Full Image Detection: It deals with the common scenario where an object (such as buses cars or trucks) is extremely close and can only be partially seen. Object classification using visual signatures is used to track close up vehicles in this scenario.
Top View FS: It focuses on identifying and marking the unoccupied roads in the screen.
Features Detection: This appearance-based engine detects vehicles from reliable features, such as wheels.
VIDAR: It is an approach that uses multiple views of the environment to triangulate and create a depth map.

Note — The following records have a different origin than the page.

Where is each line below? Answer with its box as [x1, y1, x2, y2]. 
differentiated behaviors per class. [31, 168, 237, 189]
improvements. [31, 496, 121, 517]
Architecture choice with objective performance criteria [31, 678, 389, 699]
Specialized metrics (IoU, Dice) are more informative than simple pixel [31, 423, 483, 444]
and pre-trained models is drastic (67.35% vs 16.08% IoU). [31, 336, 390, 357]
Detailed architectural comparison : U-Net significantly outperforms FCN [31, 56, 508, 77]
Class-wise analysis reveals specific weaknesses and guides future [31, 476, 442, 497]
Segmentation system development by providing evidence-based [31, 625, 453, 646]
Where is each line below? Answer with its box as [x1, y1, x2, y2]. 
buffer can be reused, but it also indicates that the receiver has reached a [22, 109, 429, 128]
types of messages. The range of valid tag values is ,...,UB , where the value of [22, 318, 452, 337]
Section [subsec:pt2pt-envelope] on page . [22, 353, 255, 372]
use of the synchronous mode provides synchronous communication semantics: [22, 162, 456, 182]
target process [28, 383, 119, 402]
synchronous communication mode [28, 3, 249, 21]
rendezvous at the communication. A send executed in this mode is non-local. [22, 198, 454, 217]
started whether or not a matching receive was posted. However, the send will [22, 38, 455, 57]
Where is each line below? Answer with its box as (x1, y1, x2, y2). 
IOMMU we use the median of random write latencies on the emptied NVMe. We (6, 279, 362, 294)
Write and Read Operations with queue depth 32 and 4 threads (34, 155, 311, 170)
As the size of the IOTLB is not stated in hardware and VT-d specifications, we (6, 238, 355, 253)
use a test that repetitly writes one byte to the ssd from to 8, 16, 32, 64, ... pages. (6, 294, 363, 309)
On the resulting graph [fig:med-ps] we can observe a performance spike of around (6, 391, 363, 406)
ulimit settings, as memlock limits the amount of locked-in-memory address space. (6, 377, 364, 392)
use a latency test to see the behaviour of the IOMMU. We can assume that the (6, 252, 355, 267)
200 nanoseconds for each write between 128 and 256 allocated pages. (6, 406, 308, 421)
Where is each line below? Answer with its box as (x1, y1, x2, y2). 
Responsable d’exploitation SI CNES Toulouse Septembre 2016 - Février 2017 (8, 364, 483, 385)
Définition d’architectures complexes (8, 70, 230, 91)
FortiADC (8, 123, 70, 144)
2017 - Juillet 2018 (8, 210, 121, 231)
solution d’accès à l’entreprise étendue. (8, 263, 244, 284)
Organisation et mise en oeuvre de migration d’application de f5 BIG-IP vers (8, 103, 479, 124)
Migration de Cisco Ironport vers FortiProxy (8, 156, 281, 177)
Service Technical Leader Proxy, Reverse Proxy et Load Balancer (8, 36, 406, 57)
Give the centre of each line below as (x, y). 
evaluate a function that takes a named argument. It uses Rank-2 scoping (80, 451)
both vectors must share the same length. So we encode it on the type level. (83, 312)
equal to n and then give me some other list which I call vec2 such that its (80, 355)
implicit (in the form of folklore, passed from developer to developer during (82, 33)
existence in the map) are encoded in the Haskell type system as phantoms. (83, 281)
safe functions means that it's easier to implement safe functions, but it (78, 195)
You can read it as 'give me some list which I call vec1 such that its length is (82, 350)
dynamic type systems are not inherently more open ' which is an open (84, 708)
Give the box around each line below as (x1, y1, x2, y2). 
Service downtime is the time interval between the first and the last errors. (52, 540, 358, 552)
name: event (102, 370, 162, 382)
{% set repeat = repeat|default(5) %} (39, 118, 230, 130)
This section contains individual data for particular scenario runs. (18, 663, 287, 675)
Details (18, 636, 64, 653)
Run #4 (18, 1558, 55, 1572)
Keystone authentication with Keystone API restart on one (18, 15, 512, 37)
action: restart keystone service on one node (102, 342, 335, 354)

That depth map is converted into a point cloud and LiDAR based processing algorithms are used on that point cloud.
Scene Segmentation (NSS): It is a neural network-based approach to break the scene down into free space and semantic objects (vehicle, sign, pedestrian, etc.), the pixels containing an object are treated as a detection.
Also as a leader in visual perception algorithms, Tesla names its deep learning network as HydraNet which involves 48 different neural networks that output 1,000 distinct tensors (predictions) at each timestep; in theory, HydraNet can detect 1,000 objects simultaneously. Tesla acquired DeepScale, a Silicon Valley startup that focuses on developing computer vision technologies, in a bid to improve its algorithmic capabilities.
To catch up with Tesla and Mobileye in visual perception algorithms, OEMs and Tier1 suppliers are expanding their teams of software engineers. The algorithmic capabilities will be one of the decisive factors to the performance of visual perception.